Example 1: Fitting Pareto Distribution

Pareto distributions are notoriously difficult for MLE when the shape parameter is small. MSE handles this robustly:

from scipy import stats
import numpy as np
import pandas as pd
from spark_bestfit import DistributionFitter, LocalBackend

# Generate Pareto data with shape=1.5
np.random.seed(42)
data = stats.pareto.rvs(b=1.5, size=1000, random_state=42) + 1
df = pd.DataFrame({"value": data})

fitter = DistributionFitter(backend=LocalBackend())

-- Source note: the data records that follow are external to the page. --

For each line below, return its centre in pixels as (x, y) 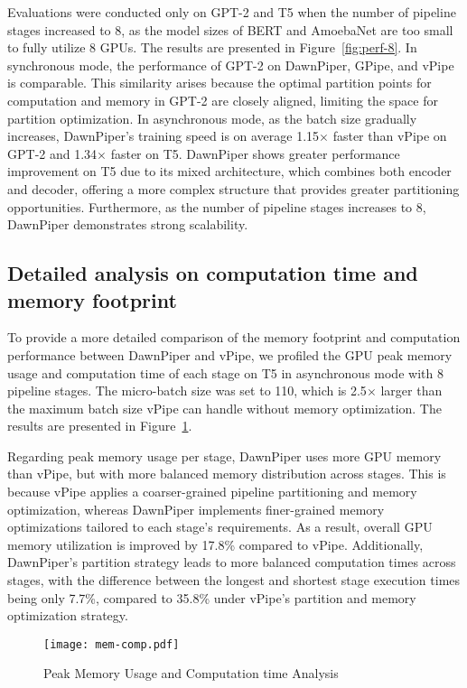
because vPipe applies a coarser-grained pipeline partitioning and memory (212, 492)
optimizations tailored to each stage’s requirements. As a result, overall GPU (220, 527)
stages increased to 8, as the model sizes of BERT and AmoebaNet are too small (230, 29)
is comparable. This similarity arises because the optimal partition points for (219, 83)
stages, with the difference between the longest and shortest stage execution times (234, 580)
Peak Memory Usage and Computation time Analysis (191, 673)
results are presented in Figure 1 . (100, 426)
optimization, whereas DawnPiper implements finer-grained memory (196, 509)

# MSE provides more stable estimates
results = fitter.fit(
    df,
    column="value",
    estimation_method="mse",
    max_distributions=10
)

best = results.best(n=1)[0]
print(f"Best fit: {best.distribution}")
print(f"Parameters: {best.params}")

Example 2: Auto Mode for Unknown Data

When you don’t know if your data is heavy-tailed, use "auto":

# Auto mode detects heavy tails and switches to MSE
results = fitter.fit(
    df,
    column="value",
    estimation_method="auto"
)

# No heavy-tail warning when auto selects MSE

Example 3: Cauchy Distribution

Cauchy has undefined mean and variance, making MLE unstable. MSE works well:

# Generate Cauchy data
data = stats.cauchy.rvs(loc=5.0, scale=2.0, size=500, random_state=42)
df = pd.DataFrame({"value": data})

# MSE gives stable parameter estimates
results = fitter.fit(
    df,
    column="value",
    estimation_method="mse",
    max_distributions=5
)

Low-Level API

For direct access to MSE fitting:

from spark_bestfit.fitting import fit_mse
from scipy import stats
import numpy as np

# Generate data
np.random.seed(42)
data = np.random.normal(10.0, 2.0, 1000)

# Fit using MSE
params = fit_mse(stats.norm, data)
print(f"Parameters: loc={params[0]:.2f}, scale={params[1]:.2f}")

# With initial parameter guess (for faster convergence)
params = fit_mse(stats.norm, data, initial_params=(9.0, 1.5))

Integration with Heavy-Tail Detection

MSE integrates seamlessly with spark-bestfit’s heavy-tail detection:

  • When estimation_method="auto", heavy-tail detection runs automatically

  • If heavy tails are detected, MSE is used instead of MLE

  • When explicitly using estimation_method="mse", the heavy-tail warning is suppressed (since you’re already using the recommended approach)

import warnings

# With auto: warning if heavy-tailed but shows we're using MSE
results = fitter.fit(df, "value", estimation_method="auto")

# With explicit mse: no warning (you know what you're doing)
with warnings.catch_warnings(record=True) as w:
    warnings.simplefilter("always")
    results = fitter.fit(df, "value", estimation_method="mse")
    heavy_tail_warnings = [x for x in w if "heavy-tail" in str(x.message)]
    assert len(heavy_tail_warnings) == 0  # No warning

Performance Considerations

MSE is slightly slower than MLE because it requires optimization over the spacing objective function. Typical overhead:

  • Small datasets (<1000 points): ~2x slower than MLE

  • Large datasets (>10000 points): ~1.5x slower than MLE

For performance-critical applications with known non-heavy-tailed data, stick with the default estimation_method="mle".

References

  • Ranneby, B. (1984). “The Maximum Spacing Method. An Estimation Method Related to the Maximum Likelihood Method.” Scandinavian Journal of Statistics, 11(2), 93-112.